Students ask their governments and parents: “Why should I be studying for a future that soon may exist no more, if no one does anything to save that future?” And they pledge: “Dear adults, use your power!” The youngsters gather in front of their town halls, exposing signs and pictures #Fridaysforfuture or #Climatestrike.
How did this global movement start? It all began with the activism of one person, a girl from Sweden. Who is that girl? Greta Thunberg is a Swedish student, aged 15 in 2018. Due to the hot summer in 2018, causing severe fires in large forests in Sweden, she decided on August 20 to boycott school lessons until the general elections in her country on September 9 would have taken place. And she did. Her motivation: To advocate for the obligations voluntarily taken over by the Swedish government to reduce carbon emissions as foreseen by the Paris Agreement on Climate Change.
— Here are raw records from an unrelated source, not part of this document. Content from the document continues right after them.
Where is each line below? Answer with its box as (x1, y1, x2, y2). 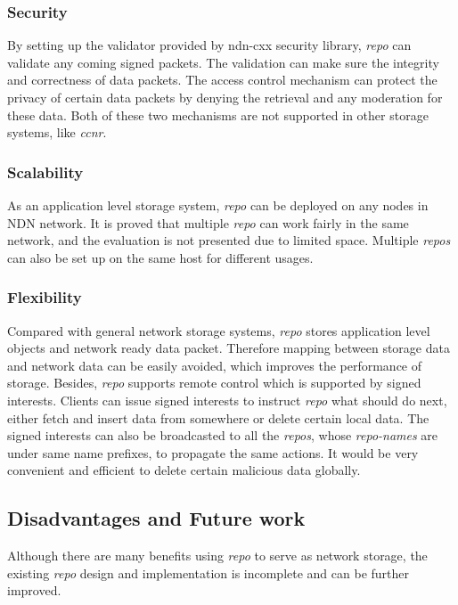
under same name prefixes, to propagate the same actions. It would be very (7, 443, 419, 462)
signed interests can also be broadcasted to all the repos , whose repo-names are (7, 426, 438, 445)
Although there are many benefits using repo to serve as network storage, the (7, 546, 428, 565)
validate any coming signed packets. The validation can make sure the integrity (7, 53, 439, 71)
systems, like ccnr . (7, 123, 107, 142)
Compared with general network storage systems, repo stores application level (7, 321, 430, 339)
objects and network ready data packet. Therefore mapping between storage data (7, 339, 450, 357)
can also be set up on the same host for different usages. (7, 248, 314, 266)
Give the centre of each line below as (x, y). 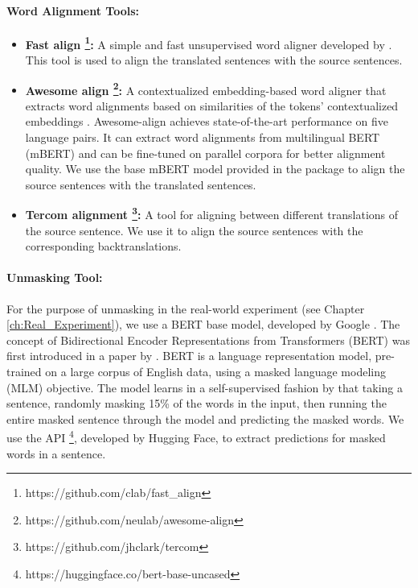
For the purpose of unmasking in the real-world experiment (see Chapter (186, 308)
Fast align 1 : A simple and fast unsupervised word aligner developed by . (209, 43)
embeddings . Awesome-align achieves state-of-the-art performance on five (207, 121)
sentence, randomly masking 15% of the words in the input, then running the (197, 403)
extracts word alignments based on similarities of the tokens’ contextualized (212, 105)
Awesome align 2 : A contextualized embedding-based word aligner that (206, 89)
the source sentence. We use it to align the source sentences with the (194, 230)
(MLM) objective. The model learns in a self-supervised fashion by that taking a (205, 387)
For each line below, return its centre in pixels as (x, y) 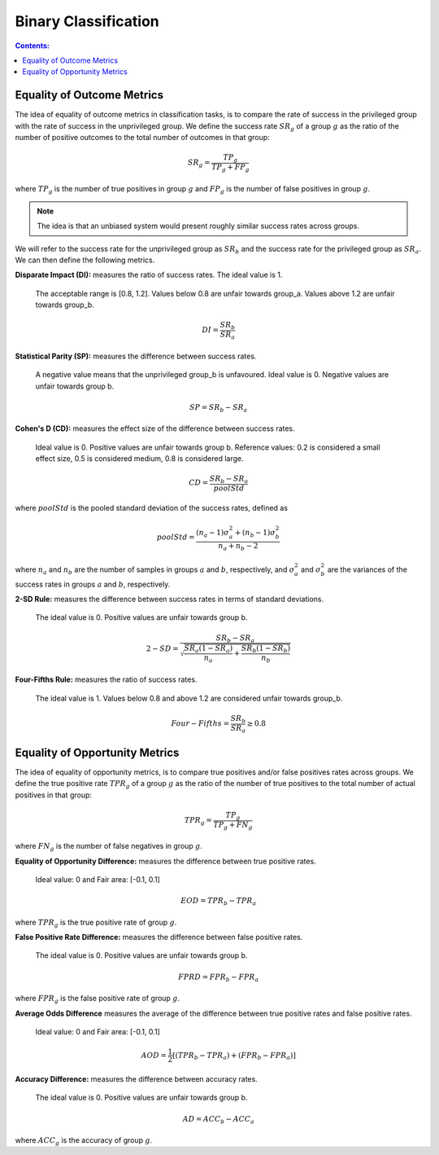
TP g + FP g (230, 168)
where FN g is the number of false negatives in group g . (109, 847)
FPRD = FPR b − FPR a (219, 977)
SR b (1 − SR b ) (266, 649)
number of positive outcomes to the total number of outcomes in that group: (142, 138)
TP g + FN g (233, 825)
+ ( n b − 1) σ (255, 534)
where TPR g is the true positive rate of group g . (96, 923)
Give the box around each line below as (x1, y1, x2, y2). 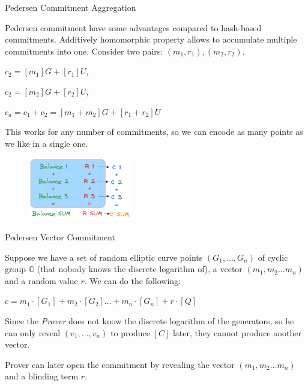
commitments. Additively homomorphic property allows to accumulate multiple (5, 33, 297, 46)
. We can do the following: (84, 274, 181, 287)
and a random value (5, 274, 78, 287)
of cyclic (258, 251, 288, 263)
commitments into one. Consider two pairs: (5, 44, 163, 57)
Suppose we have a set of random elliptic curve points (5, 251, 203, 263)
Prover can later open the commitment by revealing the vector (5, 358, 235, 370)
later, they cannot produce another (172, 326, 301, 339)
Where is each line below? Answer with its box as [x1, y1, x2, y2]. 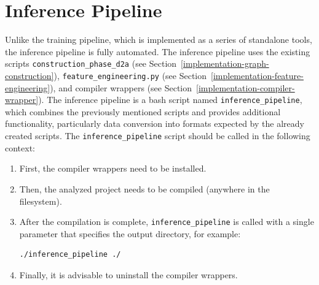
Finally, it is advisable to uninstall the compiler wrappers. [19, 268, 238, 281]
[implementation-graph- [181, 57, 269, 70]
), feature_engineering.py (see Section [53, 69, 207, 82]
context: [5, 141, 35, 154]
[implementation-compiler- [196, 81, 295, 94]
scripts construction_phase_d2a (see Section [5, 57, 177, 70]
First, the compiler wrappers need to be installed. [19, 162, 207, 175]
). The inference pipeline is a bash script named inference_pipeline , [38, 93, 302, 106]
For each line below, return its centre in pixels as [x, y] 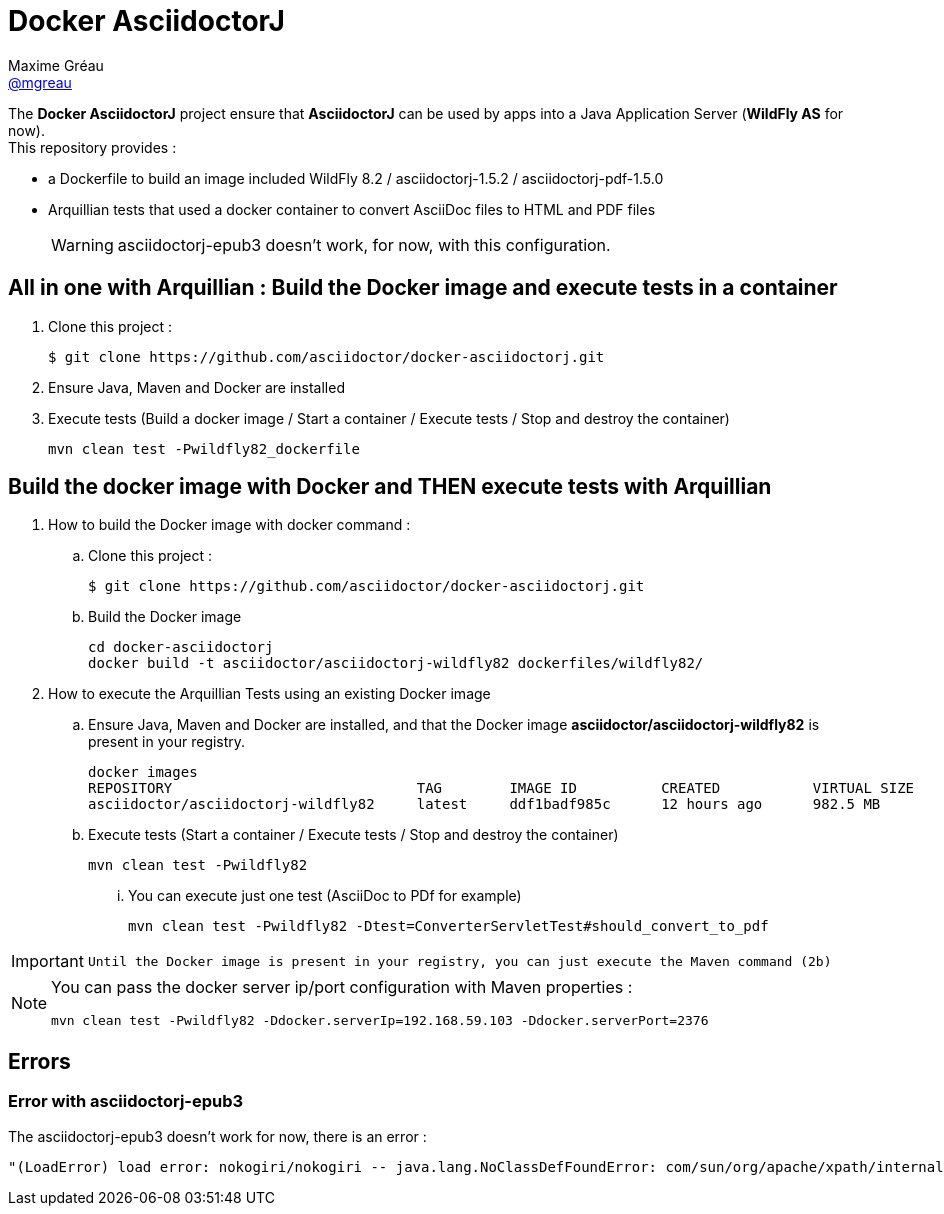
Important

But even when the elections had taken place, she continued to boycott school lessons on Fridays. As a climate activist she has become a role model for thousands of students all over the world. In the following months, students followed her, in December 2018 there were more than 20.000 students in about 270 cities “on strike”, in Japan, Finland, USA, Australia and Germany. And these demonstrations do continue – every Friday, having now reached the impressive number of 1.6 million participants.
You can listen to Greta Thunberg’s impressive speech addressing political leaders at the climate conference in Katowice (COP 24). What is her message to all these leaders and politicians? She argues that the adults in charge only speak about green growth because they are too scared to take measures which could be unpopular.
From her point of view, the wrong decisions taken in the last decades are the cause for the mess we are in today. And she explains to the powerful leaders that they are not mature enough to take responsible decisions, even this burden is left to the children. Whereas in industrialized countries people can enjoy wealth, people in developping countries, especially children, suffer and are threatened with regard to their future.
This is a powerful statement. In the meantime, Greta has celebrated her 16th birthday. She has the Asperger syndrome, a mild form of autism. However, she is capable to come up with a clear view and responsible position with regard to the future and the action needed.
Her view is much clearer than the one of adults, among them politicians, entrepreneurs or each of us. With strong impetus she explains that she does not understand why governments and citizens would not act, as climate change is threatening all of us.
We all know that climate change is a reality, only very few persons still deny the facts and the evidence behind it. Climate is changing rapidly, deepening the abyss between those who can adapt and protect their lives – the rich – and those who are directly exposed to it, many poor people in Africa, Asia or Latin America.
They are threatened by floods, avalanches, tsunamis or simply because of drought. Climate change is the reason for people to leave their villages thus becoming refugees. Climate change makes childhood much harder for so many girls and boys worldwide or even destroys childhood at all. Far too often there is no education which is the most important way out of poverty and which creates perspectives for families.
At the same time, everyone is talking about sustainable life styles, but what is really happening? As citizens and as customers we see and feel our share. When taking the car or air plane even for short trips, we know we could easily walk or take the train. When consuming too much meat, we know we could eat less. Furthermore, we still use too much fossil fuel or witness the ongoing deforestation of tropical rainforests.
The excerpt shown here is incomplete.